Entries provided ->
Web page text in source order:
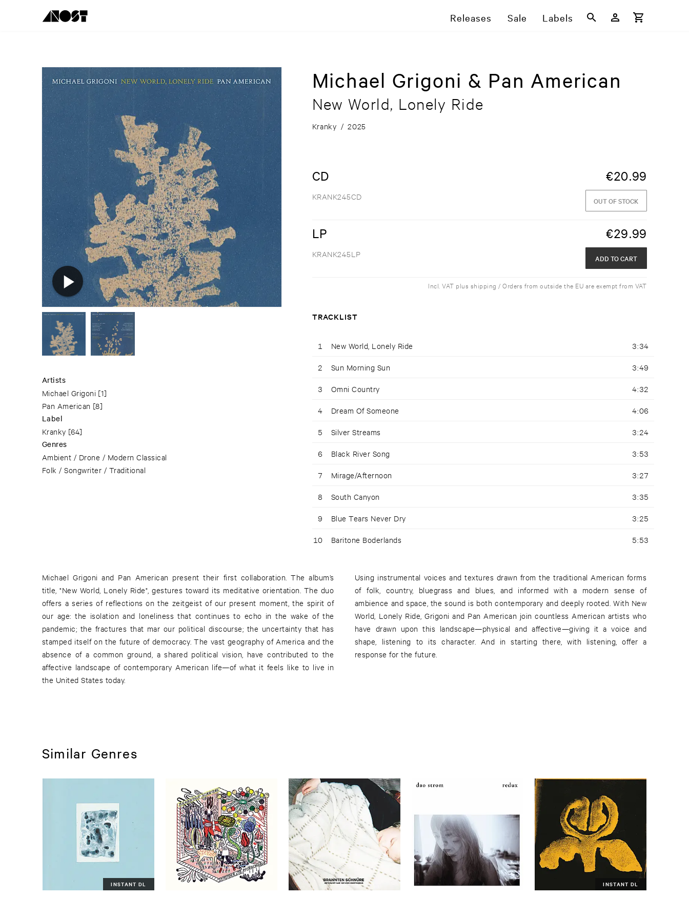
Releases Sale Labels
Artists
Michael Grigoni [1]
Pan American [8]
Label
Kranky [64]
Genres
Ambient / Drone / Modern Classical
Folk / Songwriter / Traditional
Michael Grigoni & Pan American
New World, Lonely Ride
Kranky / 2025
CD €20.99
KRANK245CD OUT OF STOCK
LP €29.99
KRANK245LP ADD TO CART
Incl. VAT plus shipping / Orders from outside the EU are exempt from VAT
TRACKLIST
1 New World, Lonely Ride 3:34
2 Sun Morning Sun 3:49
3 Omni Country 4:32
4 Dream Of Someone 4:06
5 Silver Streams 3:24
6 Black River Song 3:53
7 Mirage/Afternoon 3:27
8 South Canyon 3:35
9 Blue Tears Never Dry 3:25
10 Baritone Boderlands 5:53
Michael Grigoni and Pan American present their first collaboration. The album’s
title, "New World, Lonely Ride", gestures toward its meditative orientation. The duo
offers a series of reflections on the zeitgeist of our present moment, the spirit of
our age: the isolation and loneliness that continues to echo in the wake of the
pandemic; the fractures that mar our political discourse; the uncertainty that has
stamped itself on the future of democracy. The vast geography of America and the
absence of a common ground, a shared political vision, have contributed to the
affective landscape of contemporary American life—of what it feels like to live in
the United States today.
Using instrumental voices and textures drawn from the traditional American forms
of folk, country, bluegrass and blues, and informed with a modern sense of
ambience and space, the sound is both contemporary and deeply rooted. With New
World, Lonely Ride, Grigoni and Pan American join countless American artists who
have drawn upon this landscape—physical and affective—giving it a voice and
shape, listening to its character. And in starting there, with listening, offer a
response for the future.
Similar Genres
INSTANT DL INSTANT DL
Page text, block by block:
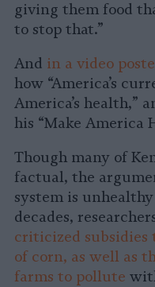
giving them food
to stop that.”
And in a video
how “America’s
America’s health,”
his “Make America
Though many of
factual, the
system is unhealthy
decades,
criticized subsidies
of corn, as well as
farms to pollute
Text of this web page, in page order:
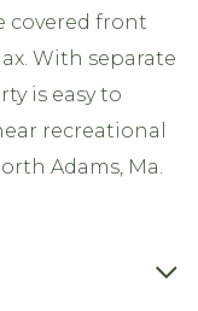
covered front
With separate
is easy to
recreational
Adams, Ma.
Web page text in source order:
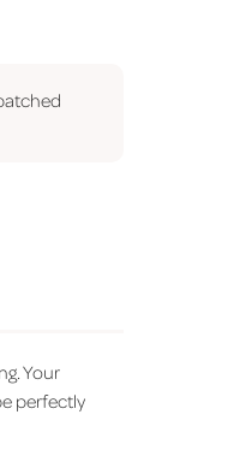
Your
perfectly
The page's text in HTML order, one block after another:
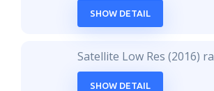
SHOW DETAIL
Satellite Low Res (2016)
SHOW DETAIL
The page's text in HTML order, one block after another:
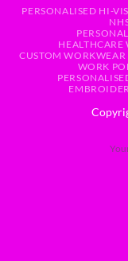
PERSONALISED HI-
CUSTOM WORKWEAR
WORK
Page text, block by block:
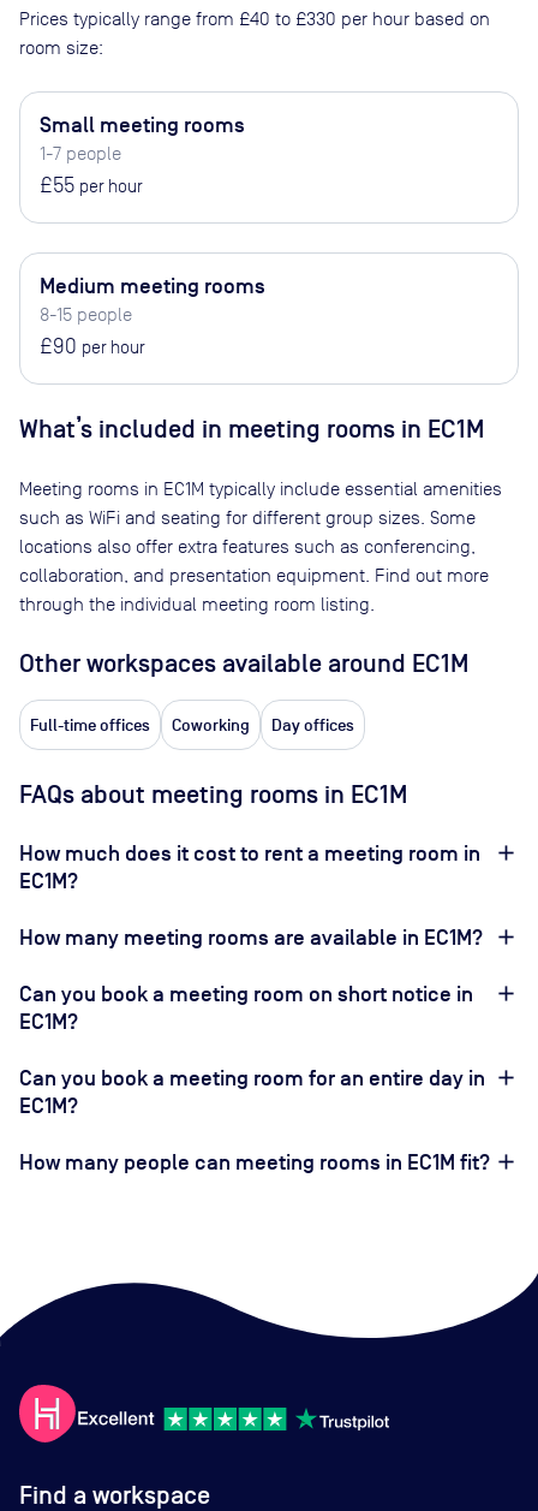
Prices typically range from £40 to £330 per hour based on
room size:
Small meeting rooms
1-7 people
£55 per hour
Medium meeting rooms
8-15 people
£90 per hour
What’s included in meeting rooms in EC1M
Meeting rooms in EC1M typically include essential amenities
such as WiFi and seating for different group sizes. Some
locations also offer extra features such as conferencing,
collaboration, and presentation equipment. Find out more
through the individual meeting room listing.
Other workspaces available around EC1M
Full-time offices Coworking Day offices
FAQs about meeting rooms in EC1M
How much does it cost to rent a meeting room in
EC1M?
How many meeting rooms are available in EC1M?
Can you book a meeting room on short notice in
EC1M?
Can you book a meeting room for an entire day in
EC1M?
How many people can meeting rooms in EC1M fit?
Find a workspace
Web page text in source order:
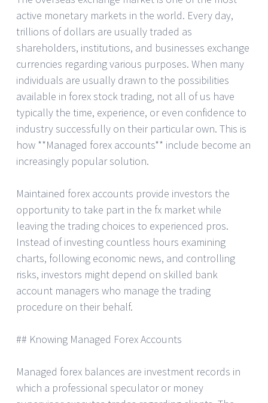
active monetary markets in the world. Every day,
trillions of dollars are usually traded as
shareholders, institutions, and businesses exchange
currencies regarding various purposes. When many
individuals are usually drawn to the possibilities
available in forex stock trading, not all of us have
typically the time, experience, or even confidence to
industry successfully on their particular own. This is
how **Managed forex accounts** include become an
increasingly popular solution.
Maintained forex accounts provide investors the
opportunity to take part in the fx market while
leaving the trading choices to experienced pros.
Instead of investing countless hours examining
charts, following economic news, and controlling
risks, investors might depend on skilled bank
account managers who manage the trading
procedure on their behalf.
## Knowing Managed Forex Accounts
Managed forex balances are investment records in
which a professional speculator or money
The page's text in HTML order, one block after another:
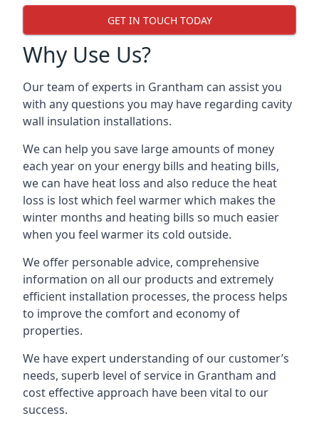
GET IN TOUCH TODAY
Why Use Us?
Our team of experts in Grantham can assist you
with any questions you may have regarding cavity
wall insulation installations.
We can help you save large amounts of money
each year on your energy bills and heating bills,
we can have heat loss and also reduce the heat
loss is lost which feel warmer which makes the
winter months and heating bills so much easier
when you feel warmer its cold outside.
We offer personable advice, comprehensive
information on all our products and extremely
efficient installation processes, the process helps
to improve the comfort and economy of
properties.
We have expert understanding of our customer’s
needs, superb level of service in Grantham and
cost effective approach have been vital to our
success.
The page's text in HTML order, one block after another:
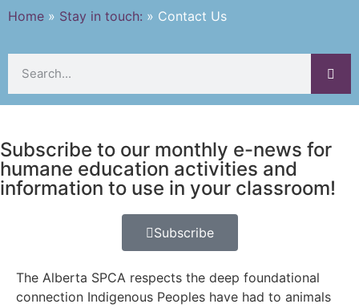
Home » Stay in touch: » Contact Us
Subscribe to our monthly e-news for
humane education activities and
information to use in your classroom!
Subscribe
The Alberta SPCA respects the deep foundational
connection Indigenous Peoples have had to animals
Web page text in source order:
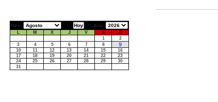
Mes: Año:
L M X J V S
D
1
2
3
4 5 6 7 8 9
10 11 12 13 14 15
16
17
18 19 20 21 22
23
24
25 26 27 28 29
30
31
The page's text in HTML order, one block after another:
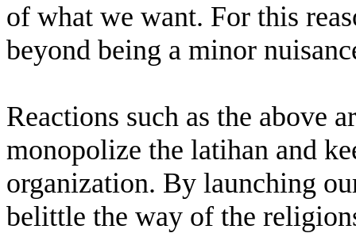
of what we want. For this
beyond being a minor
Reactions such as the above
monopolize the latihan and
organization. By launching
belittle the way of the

Exercise goal -> Return verbatim each line from the one that mentions "organization. By launching" to the end of the entries, inclusive.

Solution to the exercise ->
organization. By launching
belittle the way of the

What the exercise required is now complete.